本当は毎日でも入りたいところだが、大吾との時間が減れば本末転倒だ。

「ねぇ、すずちゃん、ご飯作ってみない?」

土曜日のランチの時間が終わり、ディナーの準備をしている時だった。

遥さんが厨房から手招きをしている。

「料理ですか」

「まかないだけでいいから作ってみない?料理って楽しいのよ」

「いや、私料理は・・・」


実は料理は苦手だ。

32になった今でも満足に卵焼きも焼けないし、自炊なんてもう何年もしていない。

昔一度彼氏に料理を出したことがあったが、まずいとはっきり言われて以来、自分は料理できないんだと料理することをやめてしまったのだ。
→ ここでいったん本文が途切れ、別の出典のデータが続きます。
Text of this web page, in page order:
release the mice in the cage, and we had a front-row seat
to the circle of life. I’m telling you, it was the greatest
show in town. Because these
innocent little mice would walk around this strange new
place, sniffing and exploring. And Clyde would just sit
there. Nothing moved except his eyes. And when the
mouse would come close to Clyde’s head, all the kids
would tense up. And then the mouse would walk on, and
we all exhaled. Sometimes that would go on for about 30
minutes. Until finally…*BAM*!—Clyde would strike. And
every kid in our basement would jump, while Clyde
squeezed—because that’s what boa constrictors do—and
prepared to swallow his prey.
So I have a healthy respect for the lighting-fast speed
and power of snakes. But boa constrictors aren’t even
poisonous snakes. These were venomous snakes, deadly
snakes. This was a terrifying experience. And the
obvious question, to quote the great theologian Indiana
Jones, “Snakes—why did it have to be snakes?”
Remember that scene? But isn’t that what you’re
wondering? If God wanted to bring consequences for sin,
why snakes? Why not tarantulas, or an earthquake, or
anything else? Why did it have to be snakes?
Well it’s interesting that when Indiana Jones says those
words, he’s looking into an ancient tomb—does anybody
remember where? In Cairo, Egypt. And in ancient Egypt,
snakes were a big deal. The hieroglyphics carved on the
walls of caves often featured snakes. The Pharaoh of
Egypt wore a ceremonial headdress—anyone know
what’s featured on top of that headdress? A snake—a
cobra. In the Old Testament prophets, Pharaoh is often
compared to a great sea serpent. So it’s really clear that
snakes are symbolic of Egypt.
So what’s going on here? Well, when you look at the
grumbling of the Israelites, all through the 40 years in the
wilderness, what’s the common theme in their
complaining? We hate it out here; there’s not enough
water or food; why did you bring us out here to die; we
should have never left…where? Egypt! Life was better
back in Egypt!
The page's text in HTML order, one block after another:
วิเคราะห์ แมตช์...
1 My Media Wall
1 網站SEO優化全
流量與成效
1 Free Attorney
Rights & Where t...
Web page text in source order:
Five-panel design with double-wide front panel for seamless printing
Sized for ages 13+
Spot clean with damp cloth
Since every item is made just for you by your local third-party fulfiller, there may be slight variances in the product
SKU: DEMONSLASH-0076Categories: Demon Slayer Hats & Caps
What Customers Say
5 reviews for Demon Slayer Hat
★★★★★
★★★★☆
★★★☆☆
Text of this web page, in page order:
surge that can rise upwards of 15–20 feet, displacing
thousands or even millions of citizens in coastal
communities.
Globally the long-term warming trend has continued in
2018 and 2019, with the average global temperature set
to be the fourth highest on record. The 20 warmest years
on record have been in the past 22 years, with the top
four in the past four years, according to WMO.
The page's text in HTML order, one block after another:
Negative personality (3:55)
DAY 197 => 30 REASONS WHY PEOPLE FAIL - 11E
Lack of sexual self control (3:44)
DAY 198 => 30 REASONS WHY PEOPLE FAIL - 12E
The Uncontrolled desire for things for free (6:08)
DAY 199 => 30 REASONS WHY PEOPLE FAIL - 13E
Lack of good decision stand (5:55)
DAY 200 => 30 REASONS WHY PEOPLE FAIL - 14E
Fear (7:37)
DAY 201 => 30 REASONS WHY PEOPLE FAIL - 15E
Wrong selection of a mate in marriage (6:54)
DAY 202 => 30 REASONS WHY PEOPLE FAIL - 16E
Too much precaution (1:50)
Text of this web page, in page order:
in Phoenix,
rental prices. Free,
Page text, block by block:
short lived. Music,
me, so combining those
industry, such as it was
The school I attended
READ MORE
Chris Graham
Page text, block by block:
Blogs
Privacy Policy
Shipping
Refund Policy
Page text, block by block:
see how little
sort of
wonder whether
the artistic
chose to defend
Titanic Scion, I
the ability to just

あの頃のことを思い出して少し苦々しい気持ちになった。


「私、料理下手なんですよね」

「まだ若いのに料理下手とか決めつけちゃダメよ。ほら、私が教えてあげるから。ね?」

グイグイと遥に押されて、調理台に立ってみる。

遥さんに言われた通りに野菜を刻み、調味料をかけ、卵とご飯を炒める。

不器用なせいで野菜の大きさはまちまちだが、美味しい匂いがあたりに漂っている。


「はい、これで炒飯できあがり」


ドキドキしながら、武史さんにだしてみる「おいしいよ」とにっこり笑ってくれた。

遥さんの説明が良かったことと特製の調味料でかなり美味しく仕上がっているようだ。

自分でも食べてみると、思わず「美味しい」と言葉がでた。

「料理なんて簡単でしょう?」

「いえ、遥さんが教えるのが上手いだけで。ありがとうございます」

「私こそお礼を言いたいくらい。妹と料理とかてみたかったかったから、嬉しかった。子供の時なんて弟の髪を無理やり結んで妹って言い張っておままごとしてたんだよね」

「遥が強引なのは子供の頃からなんだな」

「今じゃあんなんだけど子供の時は弟は可愛い顔だったのよ。髪を結んでも可愛かったわ」

遥さんは昔を思い出して笑いながら、すずをじっと見つめた。

「もうあの子を妹には出来ないし、本当にすずちゃんが妹になってくれたらなぁ」

「こら、遥。すずちゃんが困ってるだろう」

武史は遥をたしなめたが、「そうよね、ごめんね」と言いつつ、「まぁ少し考えてみてよ」と言って遥はいたずらっぽくウィンクして笑った。


今まで成瀬のことを男性として見たことはない。

成瀬のことを思い出すと、柔和な顔立ちに背が高くてスタイルは抜群で、地味だが優しい性格で先輩からも後輩からも好かれている。

モテてもおかしくない優良物件だ。


「あ、今あの子のこと考えたでしょ?」

遥さんがからかうように言ったタイミングで、成瀬がやってきた。

「何の話してたんだ?」

盛り上がっている私たちを不思議そうな顔で成瀬が見ている。

「別に何もないです」

すずは何となく恥ずかしくて、顔を合わせないようにホールへ出た。